TASK DETAILS :: Lines from the records below that contain the word "tile" are to be copied out.

(PROVIDED MATERIAL begins)

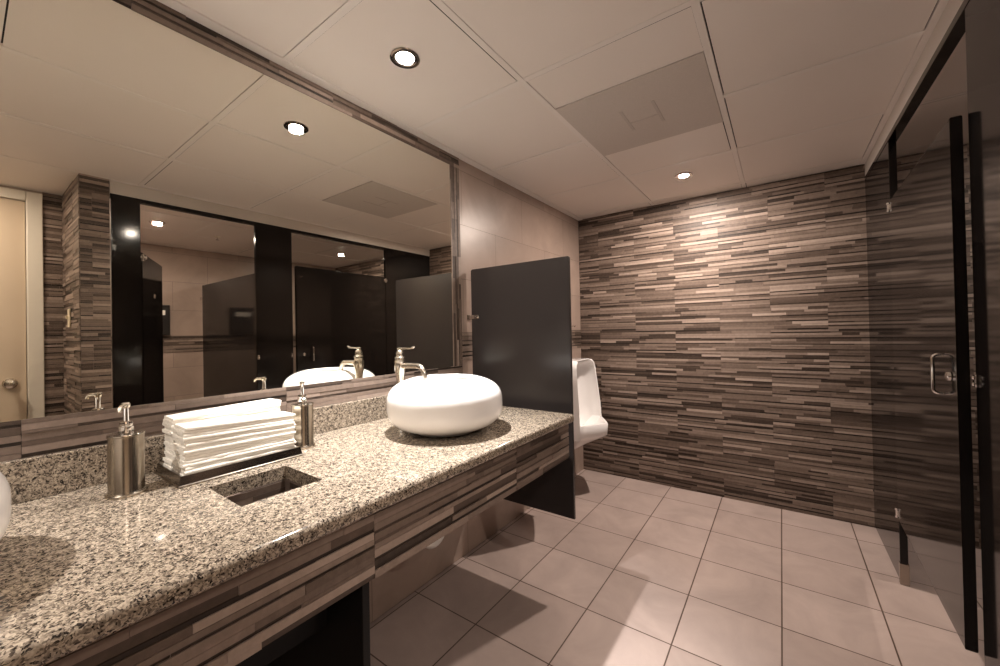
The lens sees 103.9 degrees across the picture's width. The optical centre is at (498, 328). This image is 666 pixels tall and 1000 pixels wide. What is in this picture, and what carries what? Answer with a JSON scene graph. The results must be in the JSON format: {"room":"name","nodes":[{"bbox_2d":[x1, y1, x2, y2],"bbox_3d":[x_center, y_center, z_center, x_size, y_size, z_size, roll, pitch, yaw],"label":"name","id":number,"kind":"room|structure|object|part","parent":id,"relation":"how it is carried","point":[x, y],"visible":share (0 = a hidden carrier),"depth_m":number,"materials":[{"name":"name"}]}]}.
{"room":"public restroom","nodes":[
{"label":"public restroom","id":0,"kind":"room"},
{"bbox_2d":[3,159,583,622],"bbox_3d":[-0.698,0.153,1.568,0.100,2.200,4.750,-2,-1,36],"label":"wall","id":1,"kind":"structure","parent":0,"point":[501,224],"depth_m":2.37,"materials":[{"name":"tile"}]},
{"bbox_2d":[0,395,387,504],"bbox_3d":[-1.111,0.350,0.886,0.021,0.097,3.038,-2,-1,36],"label":"backsplash","id":2,"kind":"structure","parent":1,"relation":"attached to","point":[35,477],"depth_m":0.98,"materials":[{"name":"beige stone"}]},
{"bbox_2d":[0,0,453,421],"bbox_3d":[-1.137,-0.334,0.890,0.003,1.092,3.022,-2,-1,36],"label":"wall mirror","id":3,"kind":"object","parent":1,"relation":"attached to","point":[180,220],"visible":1,"depth_m":1.17,"materials":[{"name":"clear glass"}]},
{"bbox_2d":[0,0,462,461],"bbox_3d":[-1.117,-0.321,0.914,0.006,1.245,3.104,-2,-1,36],"label":"trim","id":4,"kind":"structure","parent":1,"relation":"attached to","point":[24,438],"depth_m":1.28,"materials":[{"name":"stone"}]},
{"bbox_2d":[0,406,573,665],"bbox_3d":[-0.829,0.819,0.685,0.690,0.854,3.039,-2,-1,36],"label":"countertop","id":5,"kind":"structure","parent":1,"relation":"attached to","point":[274,564],"depth_m":0.80,"materials":[{"name":"stone"}]},
{"bbox_2d":[0,471,11,539],"bbox_3d":[-0.940,0.293,0.476,0.436,0.199,0.436,-2,-1,36],"label":"vessel sink","id":6,"kind":"object","parent":5,"relation":"in","point":[5,489],"visible":1,"depth_m":0.61,"materials":[{"name":"white ceramic"}]},
{"bbox_2d":[104,402,147,499],"bbox_3d":[-0.891,0.286,0.937,0.076,0.218,0.076,-2,-1,36],"label":"soap dispenser","id":7,"kind":"object","parent":5,"relation":"on","point":[125,447],"visible":1,"depth_m":0.92,"materials":[{"name":"metal"}]},
{"bbox_2d":[154,445,303,488],"bbox_3d":[-0.772,0.381,1.140,0.202,0.026,0.311,-2,-1,36],"label":"tray","id":8,"kind":"object","parent":5,"relation":"on","point":[179,482],"visible":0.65,"depth_m":1.05,"materials":[{"name":"metal"}]},
{"bbox_3d":[-0.742,0.383,1.122,0.087,0.008,0.278,-2,-1,36],"label":"paper towel","id":9,"kind":"object","parent":8,"relation":"in","visible":0},
{"bbox_2d":[172,463,232,475],"bbox_3d":[-0.745,0.375,1.119,0.090,0.009,0.278,-2,-1,36],"label":"paper towel","id":10,"kind":"object","parent":9,"relation":"on","point":[173,470],"visible":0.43,"depth_m":1.01,"materials":[{"name":"white paper"}]},
{"bbox_2d":[174,446,295,474],"bbox_3d":[-0.741,0.367,1.122,0.090,0.010,0.281,-2,-1,36],"label":"paper towel","id":11,"kind":"object","parent":10,"relation":"on","point":[176,468],"visible":0.44,"depth_m":1.06,"materials":[{"name":"white paper"}]},
{"bbox_2d":[174,444,294,471],"bbox_3d":[-0.743,0.359,1.123,0.089,0.011,0.275,-2,-1,36],"label":"paper towel","id":12,"kind":"object","parent":11,"relation":"on","point":[290,445],"visible":0.39,"depth_m":1.07,"materials":[{"name":"white paper"}]},
{"bbox_2d":[172,441,295,468],"bbox_3d":[-0.743,0.350,1.121,0.089,0.012,0.284,-2,-1,36],"label":"paper towel","id":13,"kind":"object","parent":12,"relation":"on","point":[293,442],"visible":0.36,"depth_m":1.06,"materials":[{"name":"white paper"}]},
{"bbox_2d":[172,439,294,464],"bbox_3d":[-0.744,0.343,1.120,0.090,0.013,0.278,-2,-1,36],"label":"paper towel","id":14,"kind":"object","parent":13,"relation":"on","point":[174,458],"visible":0.4,"depth_m":1.06,"materials":[{"name":"white paper"}]},
{"bbox_2d":[173,436,293,460],"bbox_3d":[-0.745,0.335,1.122,0.089,0.014,0.274,-2,-1,36],"label":"paper towel","id":15,"kind":"object","parent":14,"relation":"on","point":[180,457],"visible":0.38,"depth_m":1.07,"materials":[{"name":"white paper"}]},
{"bbox_2d":[175,434,294,457],"bbox_3d":[-0.744,0.327,1.123,0.087,0.015,0.274,-2,-1,36],"label":"paper towel","id":16,"kind":"object","parent":15,"relation":"on","point":[290,435],"visible":0.34,"depth_m":1.07,"materials":[{"name":"white paper"}]},
{"bbox_2d":[173,431,295,454],"bbox_3d":[-0.742,0.319,1.121,0.087,0.016,0.282,-2,-1,36],"label":"paper towel","id":17,"kind":"object","parent":16,"relation":"on","point":[292,432],"visible":0.34,"depth_m":1.06,"materials":[{"name":"white paper"}]},
{"bbox_2d":[172,429,294,450],"bbox_3d":[-0.745,0.310,1.122,0.087,0.017,0.279,-2,-1,36],"label":"paper towel","id":18,"kind":"object","parent":17,"relation":"on","point":[175,445],"visible":0.46,"depth_m":1.06,"materials":[{"name":"white paper"}]},
{"bbox_2d":[175,426,294,447],"bbox_3d":[-0.742,0.302,1.124,0.087,0.018,0.276,-2,-1,36],"label":"paper towel","id":19,"kind":"object","parent":18,"relation":"on","point":[292,427],"visible":0.52,"depth_m":1.07,"materials":[{"name":"white paper"}]},
{"bbox_2d":[173,424,295,444],"bbox_3d":[-0.744,0.295,1.125,0.087,0.019,0.281,-2,-1,36],"label":"paper towel","id":20,"kind":"object","parent":19,"relation":"on","point":[290,425],"visible":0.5,"depth_m":1.07,"materials":[{"name":"white paper"}]},
{"bbox_2d":[172,421,294,441],"bbox_3d":[-0.744,0.286,1.121,0.089,0.020,0.280,-2,-1,36],"label":"paper towel","id":21,"kind":"object","parent":20,"relation":"on","point":[293,422],"visible":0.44,"depth_m":1.06,"materials":[{"name":"white paper"}]},
{"bbox_2d":[174,411,295,430],"bbox_3d":[-0.743,0.262,1.124,0.090,0.023,0.280,-2,-1,36],"label":"paper towel","id":22,"kind":"object","parent":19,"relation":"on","point":[197,425],"visible":1,"depth_m":1.09,"materials":[{"name":"white paper"}]},
{"bbox_2d":[171,417,293,434],"bbox_3d":[-0.747,0.271,1.121,0.089,0.022,0.280,-2,-1,36],"label":"paper towel","id":23,"kind":"object","parent":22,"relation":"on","point":[174,429],"visible":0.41,"depth_m":1.06,"materials":[{"name":"white paper"}]},
{"bbox_2d":[172,419,293,437],"bbox_3d":[-0.746,0.278,1.121,0.089,0.021,0.276,-2,-1,36],"label":"paper towel","id":24,"kind":"object","parent":23,"relation":"on","point":[289,420],"visible":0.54,"depth_m":1.07,"materials":[{"name":"white paper"}]},
{"bbox_3d":[-0.810,0.384,1.173,0.080,0.009,0.280,-2,-1,36],"label":"paper towel","id":25,"kind":"object","parent":8,"relation":"in","visible":0},
{"bbox_2d":[163,463,173,470],"bbox_3d":[-0.815,0.375,1.170,0.079,0.009,0.276,-2,-1,36],"label":"paper towel","id":26,"kind":"object","parent":25,"relation":"on","point":[164,465],"visible":0.03,"depth_m":1.06,"materials":[{"name":"white paper"}]},
{"bbox_3d":[-0.812,0.366,1.171,0.082,0.010,0.276,-2,-1,36],"label":"paper towel","id":27,"kind":"object","parent":26,"relation":"on","visible":0},
{"bbox_2d":[162,457,173,464],"bbox_3d":[-0.815,0.358,1.170,0.080,0.010,0.278,-2,-1,36],"label":"paper towel","id":28,"kind":"object","parent":27,"relation":"on","point":[168,460],"visible":0.03,"depth_m":1.06,"materials":[{"name":"white paper"}]},
{"bbox_3d":[-0.812,0.348,1.172,0.082,0.010,0.272,-2,-1,36],"label":"paper towel","id":29,"kind":"object","parent":28,"relation":"on","visible":0},
{"bbox_2d":[164,451,173,457],"bbox_3d":[-0.813,0.340,1.173,0.081,0.011,0.280,-2,-1,36],"label":"paper towel","id":30,"kind":"object","parent":29,"relation":"on","point":[165,452],"visible":0.05,"depth_m":1.06,"materials":[{"name":"white paper"}]},
{"bbox_2d":[165,447,174,454],"bbox_3d":[-0.813,0.331,1.172,0.082,0.011,0.272,-2,-1,36],"label":"paper towel","id":31,"kind":"object","parent":30,"relation":"on","point":[166,449],"visible":0.07,"depth_m":1.06,"materials":[{"name":"white paper"}]},
{"bbox_3d":[-0.814,0.322,1.174,0.080,0.012,0.274,-2,-1,36],"label":"paper towel","id":32,"kind":"object","parent":31,"relation":"on","visible":0},
{"bbox_2d":[164,441,172,447],"bbox_3d":[-0.814,0.313,1.172,0.079,0.012,0.276,-2,-1,36],"label":"paper towel","id":33,"kind":"object","parent":32,"relation":"on","point":[165,442],"visible":0.02,"depth_m":1.06,"materials":[{"name":"white paper"}]},
{"bbox_3d":[-0.813,0.304,1.175,0.080,0.012,0.278,-2,-1,36],"label":"paper towel","id":34,"kind":"object","parent":33,"relation":"on","visible":0},
{"bbox_3d":[-0.814,0.295,1.173,0.081,0.012,0.274,-2,-1,36],"label":"paper towel","id":35,"kind":"object","parent":34,"relation":"on","visible":0},
{"bbox_3d":[-0.813,0.286,1.175,0.082,0.013,0.278,-2,-1,36],"label":"paper towel","id":36,"kind":"object","parent":35,"relation":"on","visible":0},
{"bbox_2d":[162,428,172,434],"bbox_3d":[-0.817,0.277,1.171,0.082,0.013,0.278,-2,-1,36],"label":"paper towel","id":37,"kind":"object","parent":36,"relation":"on","point":[164,430],"visible":0.05,"depth_m":1.06,"materials":[{"name":"white paper"}]},
{"bbox_2d":[164,409,280,430],"bbox_3d":[-0.814,0.268,1.174,0.080,0.013,0.276,-2,-1,36],"label":"paper towel","id":38,"kind":"object","parent":37,"relation":"on","point":[276,410],"visible":0.22,"depth_m":1.22,"materials":[{"name":"white paper"}]},
{"bbox_2d":[162,406,279,427],"bbox_3d":[-0.816,0.259,1.171,0.079,0.014,0.279,-2,-1,36],"label":"paper towel","id":39,"kind":"object","parent":38,"relation":"on","point":[278,407],"visible":0.33,"depth_m":1.16,"materials":[{"name":"white paper"}]},
{"bbox_2d":[163,403,280,424],"bbox_3d":[-0.815,0.250,1.172,0.080,0.014,0.280,-2,-1,36],"label":"paper towel","id":40,"kind":"object","parent":39,"relation":"on","point":[169,422],"visible":0.51,"depth_m":1.13,"materials":[{"name":"white paper"}]},
{"bbox_2d":[164,398,280,421],"bbox_3d":[-0.814,0.241,1.175,0.081,0.015,0.280,-2,-1,36],"label":"paper towel","id":41,"kind":"object","parent":40,"relation":"on","point":[235,407],"visible":1,"depth_m":1.15,"materials":[{"name":"white paper"}]},
{"bbox_2d":[291,381,315,449],"bbox_3d":[-0.650,0.284,1.301,0.076,0.218,0.076,-2,-1,36],"label":"soap dispenser","id":42,"kind":"object","parent":5,"relation":"on","point":[303,409],"visible":0.85,"depth_m":1.28,"materials":[{"name":"metal"}]},
{"bbox_3d":[-0.561,0.835,1.097,0.636,0.818,0.020,-1,-1,36],"label":"support panel","id":43,"kind":"part","parent":5,"relation":"part of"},
{"bbox_2d":[394,346,427,383],"bbox_3d":[-0.354,0.230,1.594,0.180,0.318,0.048,-2,-1,36],"label":"tap","id":44,"kind":"object","parent":5,"relation":"on","point":[400,366],"visible":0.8,"depth_m":1.61,"materials":[{"name":"silver metal"}]},
{"bbox_3d":[-0.341,0.169,1.584,0.147,0.060,0.024,-1,-1,36],"label":"spout","id":45,"kind":"part","parent":44,"relation":"part of","materials":[{"name":"silver metal"}]},
{"bbox_2d":[426,536,443,548],"bbox_3d":[-0.360,0.670,1.691,0.275,0.483,0.146,-2,-1,36],"label":"pipe","id":46,"kind":"object","parent":5,"relation":"attached to","point":[435,544],"visible":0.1,"depth_m":1.61,"materials":[{"name":"white plastic"}]},
{"bbox_2d":[386,374,502,436],"bbox_3d":[-0.201,0.286,1.497,0.436,0.199,0.436,-2,-1,36],"label":"vessel sink","id":47,"kind":"object","parent":5,"relation":"in","point":[437,405],"visible":0.99,"depth_m":1.32,"materials":[{"name":"white ceramic"}]},
{"bbox_2d":[157,0,582,220],"bbox_3d":[-0.663,-0.948,1.535,0.042,0.008,4.748,-2,-1,36],"label":"trim","id":48,"kind":"structure","parent":1,"relation":"attached to","point":[176,5],"depth_m":1.51,"materials":[{"name":"metal"}]},
{"bbox_2d":[462,330,580,359],"bbox_3d":[0.268,0.095,2.814,0.006,0.155,1.586,-2,-1,36],"label":"trim","id":49,"kind":"structure","parent":1,"relation":"attached to","point":[576,338],"depth_m":2.22,"materials":[{"name":"stone"}]},
{"bbox_2d":[467,256,575,519],"bbox_3d":[0.098,0.285,2.040,0.628,1.247,0.044,-2,-1,36],"label":"divider","id":50,"kind":"object","parent":1,"relation":"attached to","point":[520,317],"visible":0.54,"depth_m":1.98,"materials":[{"name":"grey laminate"}]},
{"bbox_2d":[571,323,607,449],"bbox_3d":[0.633,0.436,2.968,0.400,1.005,0.424,-2,-1,36],"label":"urinal","id":51,"kind":"object","parent":1,"relation":"attached to","point":[589,423],"visible":0.51,"depth_m":3.09,"materials":[{"name":"white ceramic"}]},
{"bbox_2d":[283,0,968,216],"bbox_3d":[0.863,-0.993,0.431,3.810,0.010,4.750,-2,-1,36],"label":"ceiling grid","id":52,"kind":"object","parent":1,"relation":"attached to","point":[696,7],"depth_m":1.51,"materials":[{"name":"metal"}]},
{"bbox_2d":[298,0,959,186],"bbox_3d":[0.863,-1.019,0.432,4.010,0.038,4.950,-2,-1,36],"label":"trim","id":53,"kind":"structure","parent":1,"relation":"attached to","point":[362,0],"depth_m":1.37,"materials":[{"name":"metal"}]},
{"bbox_2d":[177,0,968,218],"bbox_3d":[0.849,-0.990,0.412,3.985,0.004,4.873,-2,-1,36],"label":"ceiling","id":54,"kind":"structure","parent":0,"point":[754,42],"depth_m":1.48,"materials":[{"name":"white paint"}]},
{"bbox_2d":[389,46,420,68],"bbox_3d":[-0.329,-0.957,1.382,0.108,0.016,0.108,-2,-1,36],"label":"recessed light","id":55,"kind":"object","parent":54,"relation":"in","point":[401,56],"visible":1,"depth_m":1.37,"materials":[{"name":"white glass"}]},
{"bbox_2d":[556,51,722,155],"bbox_3d":[0.659,-0.976,1.789,0.584,0.014,0.580,-2,-1,36],"label":"ceiling vent","id":56,"kind":"object","parent":54,"relation":"in","point":[678,97],"visible":1,"depth_m":1.73,"materials":[{"name":"white metal"}]},
{"bbox_2d":[674,172,692,178],"bbox_3d":[1.185,-0.978,2.500,0.108,0.016,0.108,-2,-1,36],"label":"recessed light","id":57,"kind":"object","parent":54,"relation":"in","point":[684,175],"visible":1,"depth_m":2.49,"materials":[{"name":"white glass"}]},
{"bbox_2d":[370,469,984,665],"bbox_3d":[0.908,1.252,0.413,4.010,0.080,4.950,-2,-1,36],"label":"floor","id":58,"kind":"structure","parent":0,"point":[644,573],"depth_m":1.79,"materials":[{"name":"tile"}]},
{"bbox_2d":[865,140,909,586],"bbox_3d":[2.070,0.154,2.095,0.033,2.095,0.635,-2,-1,36],"label":"pilaster","id":59,"kind":"object","parent":58,"relation":"on","point":[881,184],"visible":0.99,"depth_m":2.04,"materials":[{"name":"grey laminate"}]},
{"bbox_2d":[886,115,978,652],"bbox_3d":[1.590,0.149,1.487,0.052,1.510,0.953,-2,-1,37],"label":"door","id":60,"kind":"structure","parent":59,"relation":"attached to","point":[935,510],"depth_m":1.26,"materials":[{"name":"grey glass"}]},
{"bbox_3d":[1.368,0.141,1.221,0.024,0.129,0.009,-1,-1,36],"label":"pull handle","id":61,"kind":"part","parent":60,"relation":"part of","materials":[{"name":"silver metal"}]},
{"bbox_2d":[965,0,999,665],"bbox_3d":[1.240,0.162,0.958,0.043,2.095,0.285,-2,-1,36],"label":"pilaster","id":62,"kind":"object","parent":58,"relation":"on","point":[982,17],"visible":1,"depth_m":1.01,"materials":[{"name":"grey laminate"}]},
{"bbox_2d":[578,143,980,548],"bbox_3d":[2.276,0.100,2.344,3.810,2.200,0.006,-2,-1,36],"label":"wall","id":63,"kind":"structure","parent":0,"point":[725,334],"depth_m":2.74,"materials":[{"name":"tile"}]},
{"bbox_2d":[865,0,969,180],"bbox_3d":[1.452,-0.940,1.276,0.037,0.104,2.680,-2,-1,36],"label":"header","id":64,"kind":"object","parent":63,"relation":"attached to","point":[949,30],"visible":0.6,"depth_m":1.40,"materials":[{"name":"metal"}]}
]}

(PROVIDED MATERIAL ends)

RESPONSE BOX ::
{"bbox_2d":[3,159,583,622],"bbox_3d":[-0.698,0.153,1.568,0.100,2.200,4.750,-2,-1,36],"label":"wall","id":1,"kind":"structure","parent":0,"point":[501,224],"depth_m":2.37,"materials":[{"name":"tile"}]},
{"bbox_2d":[370,469,984,665],"bbox_3d":[0.908,1.252,0.413,4.010,0.080,4.950,-2,-1,36],"label":"floor","id":58,"kind":"structure","parent":0,"point":[644,573],"depth_m":1.79,"materials":[{"name":"tile"}]},
{"bbox_2d":[578,143,980,548],"bbox_3d":[2.276,0.100,2.344,3.810,2.200,0.006,-2,-1,36],"label":"wall","id":63,"kind":"structure","parent":0,"point":[725,334],"depth_m":2.74,"materials":[{"name":"tile"}]},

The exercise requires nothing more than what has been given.